== Segment start ==

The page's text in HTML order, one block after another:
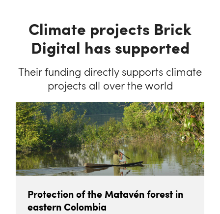
Climate projects Brick
Digital has supported
Their funding directly supports climate
projects all over the world
Protection of the Matavén forest in
eastern Colombia

== Segment end ==

→ Work instructions
Your task is to restate every record word for word. Omit all pictures.

→ Answer to the exercise
The page's text in HTML order, one block after another:
Climate projects Brick
Digital has supported
Their funding directly supports climate
projects all over the world
Protection of the Matavén forest in
eastern Colombia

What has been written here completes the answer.